- Movie poster
- Directed by: Shahin Sumon
- Written by: Abdullah Johir Babu
- Produced by: Abdul Aziz
- Starring: Mahiya Mahi; Bappy Chowdhury; Razzak; Ali Raj; Amit Hasan;
- Cinematography: Kamrul Ahmed Ponir
- Edited by: Tawhid Hossain Chowdhury
- Music by: Shawkat Ali Imon; Imon Saha;
- Production company: Jaaz Multimedia
- Distributed by: Jaaz Multimedia
- Release date: 5 October 2012;
- Country: Bangladesh
- Language: Bengali

= Bhalobasar Rong =

Bhalobasar Rong (ভালোবাসার রং) is a Bangladeshi Bengali-language film. Directed by Shahin Sumon, it stars Bappy Chowdhury, Mahiya Mahi, Amit Hasan, Abdur Razzak and many more.
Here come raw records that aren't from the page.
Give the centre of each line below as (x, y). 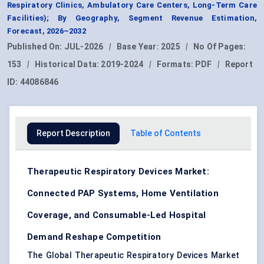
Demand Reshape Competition (94, 237)
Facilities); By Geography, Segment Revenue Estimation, (132, 18)
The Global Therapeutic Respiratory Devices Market (133, 255)
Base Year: (139, 47)
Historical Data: (68, 65)
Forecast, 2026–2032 (47, 31)
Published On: (36, 47)
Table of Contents (166, 133)
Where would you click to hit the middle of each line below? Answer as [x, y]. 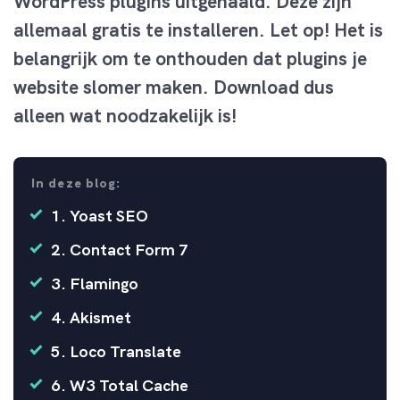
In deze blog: [76, 183]
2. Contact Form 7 [120, 250]
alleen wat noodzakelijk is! [125, 116]
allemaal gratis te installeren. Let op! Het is [198, 30]
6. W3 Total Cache [120, 385]
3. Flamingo [95, 283]
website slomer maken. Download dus [174, 87]
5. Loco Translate [116, 351]

It is a remake of 2010 Telugu film Baava.

==Cast==
- Mahiya Mahi as Mahi/Faria
- Bappy Chowdhury as Bappy
- Abdur Razzak as Shamsuddin Chowdhury (Mahi/Faria's grandfather)
- Amit Hasan as villain
- Ali Raj as Bappi's father
- Kabila
- Mizu Ahmed
- Gulshan Ara Ahmed

==Music==
Music of the movie was produced by Jaaz Multimedia.

== Release and screenings ==
The film Bhalobasar Rong was released nationwide on October 5, 2012, with screenings held in over 50 cinema halls across Dhaka and other locations in Bangladesh.